Amendments to the Seychelles International Business Companies Act
The main amendments under this Amendment Act are as follows:
1. Removal of public access to filed Register of Directors
Under the previous provisions of the IBC Act, the copies of Register of Directors filed with the Registrar would have become public on 1st December, 2018. The Amendment Act removes public access to the filed Register of Directors and grants access only in following instances:
(a) in obedience to a court order
(b) when compelled by the enforcement of any law (e.g. the Financial Intelligence Unit under the Anti‐Money Laundering Act and the General Commissioner under the Revenue Administration Act)
(c) to the registered agent of a company to which the register relates
(d) to a specified third party upon authorisation of the registered agent or a director of a company to which the register relates.
2. Extension of the powers of the Registrar to restore struck‐off companies
Under the previous provisions of the IBC Act, the Registrar could restore a company to the Register only if the company was struck‐off for failure to pay its annual fee. The new amendments to section 276 empowers the Registrar to also restore companies whose name has been struck‐off in cases where the company:
(a) has ceased to carry on business or is not in operation
(b) has failed to file any notice or document required to be filed under the IBC Act
(c) has failed to have registered agent
(d) has failed to comply with a request made pursuant to the IBC Act or other written law
of Seychelles by the Seychelles Revenue Commission, the Financial Intelligence Unit or the Registrar for a document or information;
(e) has failed keep a register of directors, register of members, register of charges,register of beneficial owners or accounting records required to be kept by it under this Act or any other records required to be kept by it under the IBC Act, or
(f) has failed to pay any penalty fees imposed by the Registrar
3. Extension of time period to compliance with the filling of Register of Directors and obligations relating to Beneficial Owners
The Amendment Act extends the time period for compliance with the fling of the Register of Directors with the Registrar from 12 months to 24 months from the IBC Act commencement date (i.e. until 1st December, 2018) and, in order to regularize the content of the FSA’s Circular No. 6 of 2017, increase the time period for compliance with obligations relating to Beneficial Owners from 12 months to 18 months from the IBC Act commencement date (i.e. until 31st May, 2018).

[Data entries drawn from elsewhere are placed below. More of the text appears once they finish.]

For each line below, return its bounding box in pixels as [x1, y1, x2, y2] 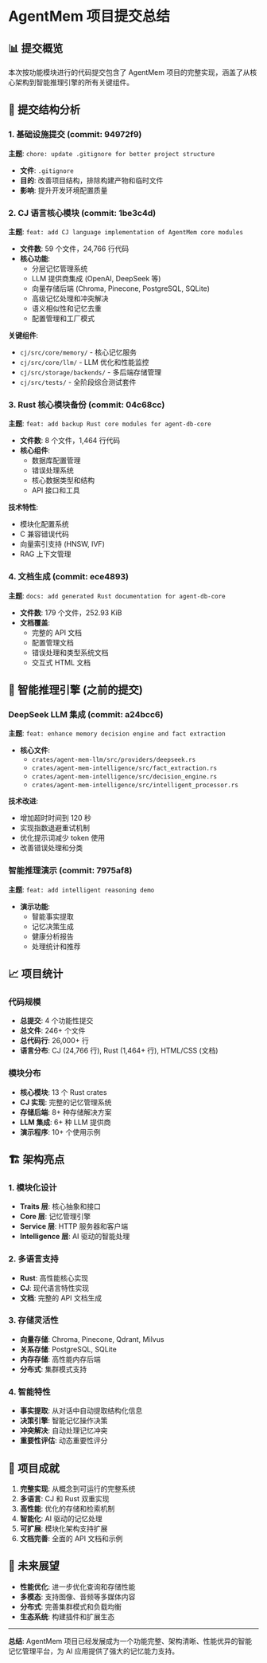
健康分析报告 [31, 932, 74, 941]
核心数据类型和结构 [31, 476, 95, 485]
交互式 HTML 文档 [31, 657, 91, 667]
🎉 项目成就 [8, 1461, 60, 1475]
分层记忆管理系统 [31, 264, 88, 273]
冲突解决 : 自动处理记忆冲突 [19, 1426, 108, 1435]
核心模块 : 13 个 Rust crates [19, 1087, 107, 1096]
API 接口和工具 [31, 485, 80, 495]

4. Extension of time period for dissolution of company
Under the previous section 275 of the IBC Act, a company that remains struck off continuously for a period of 5 years is dissolved with effect from the last day of that period. The Amendment Act extends this time period from 5 years to 7 years (note that this period will include any period accumulated under the former Act (i.e. IBC Act, 1994) for former Act companies).